| DIRECTIONS |
Your answer should be exactly the lines from the one that contains "Queremos projetar um" through the final line of the entries below, and nothing else.
________________________
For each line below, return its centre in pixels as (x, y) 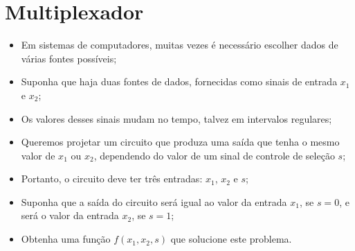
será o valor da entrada (70, 215)
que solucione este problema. (231, 239)
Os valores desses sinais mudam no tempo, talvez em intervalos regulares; (176, 118)
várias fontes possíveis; (69, 58)
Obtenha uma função (66, 239)
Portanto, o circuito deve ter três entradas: (112, 179)
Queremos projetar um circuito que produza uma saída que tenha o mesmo (180, 142)
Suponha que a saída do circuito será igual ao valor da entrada (154, 201)
________________________
| SOLUTION FOR THIS TASK |
Queremos projetar um circuito que produza uma saída que tenha o mesmo (180, 142)
Suponha que a saída do circuito será igual ao valor da entrada (154, 201)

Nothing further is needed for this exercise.